2. Enterprise Usage and Architectural Context

In enterprise environments, AI-native development aligns application architecture, data platforms, and infrastructure with the requirements of AI workloads, including access to curated data, scalable compute, and specialized accelerators. It extends existing DevOps and platform engineering practices with MLOps and data engineering capabilities.

Enterprises use AI-native approaches to embed predictive, generative, and decision-support functions into line-of-business systems, while enforcing controls for security, privacy, and compliance. Architectures often include feature stores, model registries, observability for model performance, and policy enforcement for AI usage.

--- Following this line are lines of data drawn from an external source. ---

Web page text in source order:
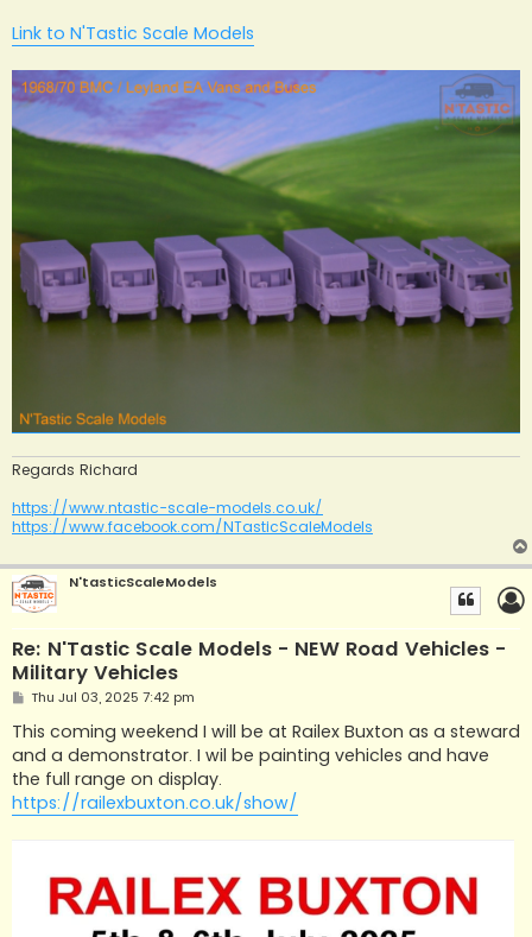
Link to N'Tastic Scale Models
Regards Richard
https://www.ntastic-scale-models.co.uk/
https://www.facebook.com/NTasticScaleModels
N'tasticScaleModels
Re: N'Tastic Scale Models - NEW Road Vehicles -
Military Vehicles
P
s
t
Thu Jul 03, 2025 7:42 pm
This coming weekend I will be at Railex Buxton as a steward
and a demonstrator. I wil be painting vehicles and have
the full range on display.
https://railexbuxton.co.uk/show/
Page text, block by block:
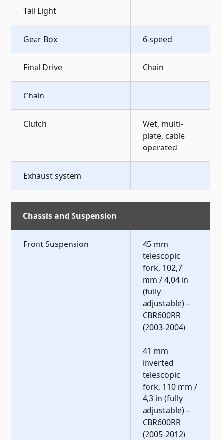
Tail Light
Gear Box 6-speed
Final Drive Chain
Chain
Clutch
Wet, multi-
plate, cable
operated
Exhaust system
Chassis and Suspension
Front Suspension
45 mm
telescopic
fork, 102,7
mm / 4,04 in
(fully
adjustable) –
CBR600RR
(2003-2004)
41 mm
inverted
telescopic
fork, 110 mm /
4,3 in (fully
adjustable) –
CBR600RR
(2005-2012)
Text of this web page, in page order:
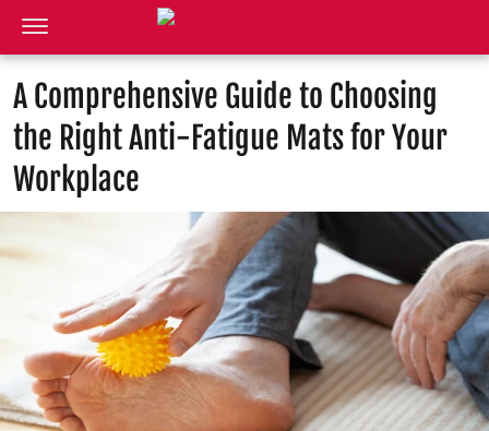
A Comprehensive Guide to Choosing
the Right Anti-Fatigue Mats for Your
Workplace
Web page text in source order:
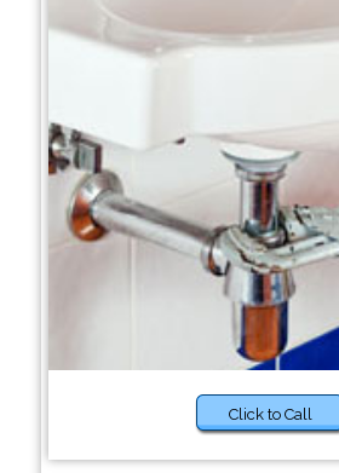
Click to Call
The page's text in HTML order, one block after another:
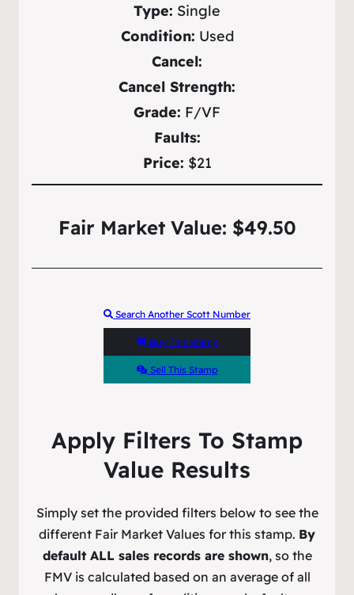
Type: Single
Condition: Used
Cancel:
Cancel Strength:
Grade: F/VF
Faults:
Price: $21
Fair Market Value: $49.50
Search Another Scott Number
Buy This Stamp
Sell This Stamp
Apply Filters To Stamp
Value Results
Simply set the provided filters below to see the
different Fair Market Values for this stamp. By
default ALL sales records are shown, so the
FMV is calculated based on an average of all
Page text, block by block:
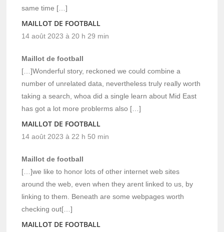
same time […]
MAILLOT DE FOOTBALL
14 août 2023 à 20 h 29 min
Maillot de football
[…]Wonderful story, reckoned we could combine a
number of unrelated data, nevertheless truly really worth
taking a search, whoa did a single learn about Mid East
has got a lot more problerms also […]
MAILLOT DE FOOTBALL
14 août 2023 à 22 h 50 min
Maillot de football
[…]we like to honor lots of other internet web sites
around the web, even when they arent linked to us, by
linking to them. Beneath are some webpages worth
checking out[…]
MAILLOT DE FOOTBALL
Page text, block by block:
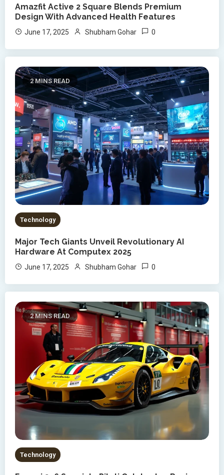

3. Related or Adjacent Technologies

AI-native development relates closely to MLOps, AI Operations (AIOps), and data-centric engineering, which provide processes and tooling for managing models, data quality, and operations. It also connects to cloud-native development, since many AI-native systems run on containerized, microservices-based, and managed cloud platforms.

Other adjacent areas include vector databases, feature stores, Graphics Processing Unit (GPU) and accelerator-based infrastructure, and responsible AI frameworks for Model Risk Management (MRM). These technologies support storage, retrieval, governance, and runtime efficiency for AI components embedded in applications.

4. Business and Operational Significance

For enterprises, AI-native development provides a structured way to integrate AI into products and internal systems while maintaining software quality, reliability, and governance. It supports reuse of models and components across use cases and business units through shared platforms and services.

Operationally, this approach enables coordinated management of code, models, and data, with unified monitoring and incident response for AI-enabled features. It also supports auditability and documentation of AI behavior to meet regulatory, risk, and internal control requirements.